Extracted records
----------

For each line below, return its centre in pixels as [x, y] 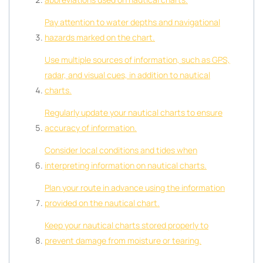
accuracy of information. [91, 128]
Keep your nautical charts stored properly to [127, 225]
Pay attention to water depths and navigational [132, 22]
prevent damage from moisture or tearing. [123, 240]
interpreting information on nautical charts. [126, 165]
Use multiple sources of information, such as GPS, [137, 60]
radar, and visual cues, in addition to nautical [127, 75]
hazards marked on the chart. [100, 37]
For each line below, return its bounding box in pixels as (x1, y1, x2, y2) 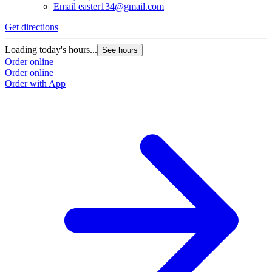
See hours (102, 46, 138, 55)
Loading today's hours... (5, 44, 97, 55)
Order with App (5, 78, 66, 89)
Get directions (5, 22, 58, 33)
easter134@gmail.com (78, 1, 164, 12)
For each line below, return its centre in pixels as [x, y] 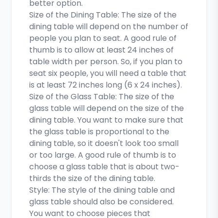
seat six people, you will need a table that [108, 73]
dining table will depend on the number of [109, 27]
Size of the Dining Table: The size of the [103, 15]
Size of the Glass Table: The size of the [102, 97]
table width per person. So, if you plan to [106, 62]
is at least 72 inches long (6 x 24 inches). [106, 85]
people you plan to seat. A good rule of [103, 38]
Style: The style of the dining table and [102, 190]
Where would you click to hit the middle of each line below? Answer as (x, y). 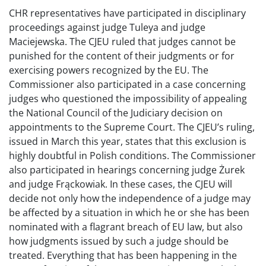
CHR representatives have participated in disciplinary (127, 13)
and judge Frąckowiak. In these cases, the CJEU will (121, 184)
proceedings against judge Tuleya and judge (107, 27)
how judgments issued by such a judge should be (119, 241)
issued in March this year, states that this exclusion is (128, 141)
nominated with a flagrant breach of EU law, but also (126, 227)
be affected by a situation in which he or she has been (129, 213)
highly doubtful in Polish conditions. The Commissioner (132, 156)
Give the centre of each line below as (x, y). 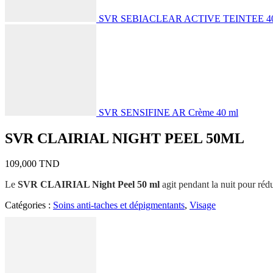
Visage (203, 205)
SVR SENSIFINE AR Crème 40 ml (168, 112)
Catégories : (29, 205)
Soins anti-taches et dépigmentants (119, 205)
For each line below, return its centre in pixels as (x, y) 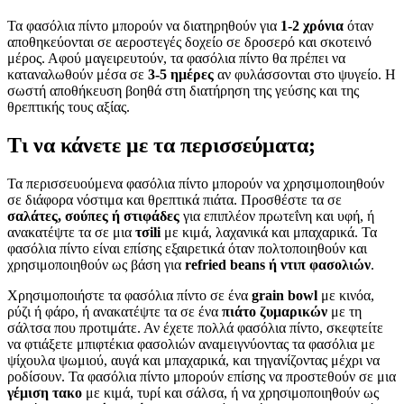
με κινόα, (346, 295)
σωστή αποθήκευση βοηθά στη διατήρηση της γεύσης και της (183, 90)
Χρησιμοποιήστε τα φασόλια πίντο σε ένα (129, 295)
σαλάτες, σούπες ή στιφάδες (93, 216)
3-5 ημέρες (181, 74)
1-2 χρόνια (312, 25)
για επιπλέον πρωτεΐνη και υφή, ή (277, 216)
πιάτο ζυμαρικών (275, 311)
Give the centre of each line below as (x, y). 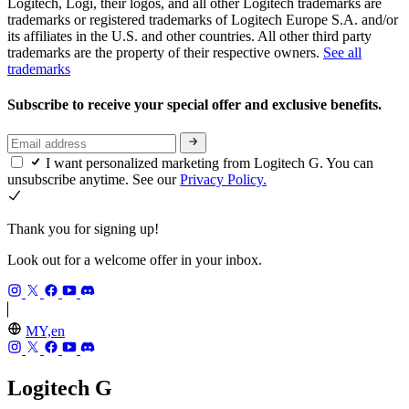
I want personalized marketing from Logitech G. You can (210, 163)
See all (342, 52)
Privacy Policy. (223, 179)
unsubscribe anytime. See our (94, 179)
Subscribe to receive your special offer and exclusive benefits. (196, 105)
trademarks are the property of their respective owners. (165, 52)
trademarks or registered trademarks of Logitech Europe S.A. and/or (203, 19)
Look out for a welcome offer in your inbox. (135, 259)
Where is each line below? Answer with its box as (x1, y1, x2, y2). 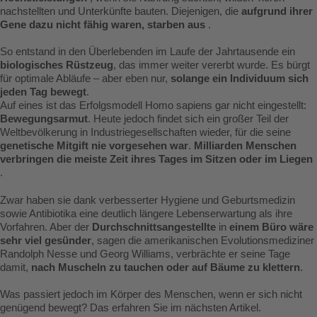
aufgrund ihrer (241, 6, 313, 18)
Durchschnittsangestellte (92, 221, 216, 233)
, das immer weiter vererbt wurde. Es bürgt (113, 59, 310, 71)
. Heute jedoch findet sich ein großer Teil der (88, 113, 289, 125)
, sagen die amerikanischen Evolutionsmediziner (91, 234, 314, 246)
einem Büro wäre (229, 221, 313, 233)
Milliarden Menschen (194, 140, 296, 152)
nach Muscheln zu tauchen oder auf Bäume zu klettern (31, 261, 300, 273)
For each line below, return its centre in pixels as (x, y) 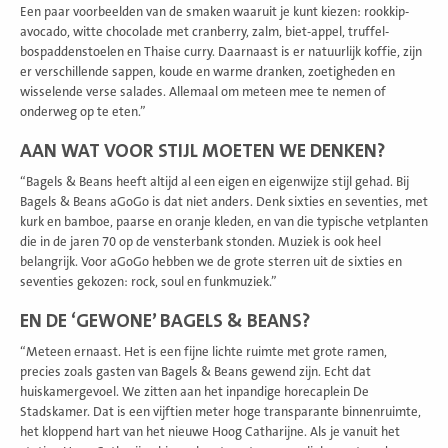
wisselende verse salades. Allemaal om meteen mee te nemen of (203, 91)
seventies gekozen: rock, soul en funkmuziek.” (148, 281)
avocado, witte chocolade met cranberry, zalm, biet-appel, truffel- (204, 31)
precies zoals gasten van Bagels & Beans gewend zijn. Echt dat (195, 371)
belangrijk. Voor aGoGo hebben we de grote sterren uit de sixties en (211, 261)
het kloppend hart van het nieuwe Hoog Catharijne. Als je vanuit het (210, 431)
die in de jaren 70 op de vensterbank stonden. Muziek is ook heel (200, 241)
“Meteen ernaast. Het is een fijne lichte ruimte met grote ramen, (203, 351)

----------

**What the task asks**
A faithful reproduction of every entry, with no pictures, is the expected answer.

**Written response**
For each line below, return its centre in pixels as [x, y] 
accuracy of information. [91, 128]
Keep your nautical charts stored properly to [127, 225]
Pay attention to water depths and navigational [132, 22]
prevent damage from moisture or tearing. [123, 240]
interpreting information on nautical charts. [126, 165]
Use multiple sources of information, such as GPS, [137, 60]
radar, and visual cues, in addition to nautical [127, 75]
hazards marked on the chart. [100, 37]
For each line below, return its bounding box in pixels as (x1, y1, x2, y2) 
See hours (102, 46, 138, 55)
Loading today's hours... (5, 44, 97, 55)
Order with App (5, 78, 66, 89)
Get directions (5, 22, 58, 33)
easter134@gmail.com (78, 1, 164, 12)
For each line below, return its centre in pixels as [x, y] 
seat six people, you will need a table that [108, 73]
dining table will depend on the number of [109, 27]
Size of the Dining Table: The size of the [103, 15]
Size of the Glass Table: The size of the [102, 97]
table width per person. So, if you plan to [106, 62]
is at least 72 inches long (6 x 24 inches). [106, 85]
people you plan to seat. A good rule of [103, 38]
Style: The style of the dining table and [102, 190]
Where would you click to hit the middle of each line below? Answer as (x, y). 
CHR representatives have participated in disciplinary (127, 13)
and judge Frąckowiak. In these cases, the CJEU will (121, 184)
proceedings against judge Tuleya and judge (107, 27)
how judgments issued by such a judge should be (119, 241)
issued in March this year, states that this exclusion is (128, 141)
nominated with a flagrant breach of EU law, but also (126, 227)
be affected by a situation in which he or she has been (129, 213)
highly doubtful in Polish conditions. The Commissioner (132, 156)
Give the centre of each line below as (x, y). 
Visage (203, 205)
SVR SENSIFINE AR Crème 40 ml (168, 112)
Catégories : (29, 205)
Soins anti-taches et dépigmentants (119, 205)
For each line below, return its centre in pixels as (x, y) 
με κινόα, (346, 295)
σωστή αποθήκευση βοηθά στη διατήρηση της γεύσης και της (183, 90)
Χρησιμοποιήστε τα φασόλια πίντο σε ένα (129, 295)
σαλάτες, σούπες ή στιφάδες (93, 216)
3-5 ημέρες (181, 74)
1-2 χρόνια (312, 25)
για επιπλέον πρωτεΐνη και υφή, ή (277, 216)
πιάτο ζυμαρικών (275, 311)
Give the centre of each line below as (x, y). 
I want personalized marketing from Logitech G. You can (210, 163)
See all (342, 52)
Privacy Policy. (223, 179)
unsubscribe anytime. See our (94, 179)
Subscribe to receive your special offer and exclusive benefits. (196, 105)
trademarks are the property of their respective owners. (165, 52)
trademarks or registered trademarks of Logitech Europe S.A. and/or (203, 19)
Look out for a welcome offer in your inbox. (135, 259)
Where is each line below? Answer with its box as (x1, y1, x2, y2). 
aufgrund ihrer (241, 6, 313, 18)
Durchschnittsangestellte (92, 221, 216, 233)
, das immer weiter vererbt wurde. Es bürgt (113, 59, 310, 71)
. Heute jedoch findet sich ein großer Teil der (88, 113, 289, 125)
, sagen die amerikanischen Evolutionsmediziner (91, 234, 314, 246)
einem Büro wäre (229, 221, 313, 233)
Milliarden Menschen (194, 140, 296, 152)
nach Muscheln zu tauchen oder auf Bäume zu klettern (31, 261, 300, 273)
For each line below, return its centre in pixels as (x, y) 
wisselende verse salades. Allemaal om meteen mee te nemen of (203, 91)
seventies gekozen: rock, soul en funkmuziek.” (148, 281)
avocado, witte chocolade met cranberry, zalm, biet-appel, truffel- (204, 31)
precies zoals gasten van Bagels & Beans gewend zijn. Echt dat (195, 371)
belangrijk. Voor aGoGo hebben we de grote sterren uit de sixties en (211, 261)
het kloppend hart van het nieuwe Hoog Catharijne. Als je vanuit het (210, 431)
die in de jaren 70 op de vensterbank stonden. Muziek is ook heel (200, 241)
“Meteen ernaast. Het is een fijne lichte ruimte met grote ramen, (203, 351)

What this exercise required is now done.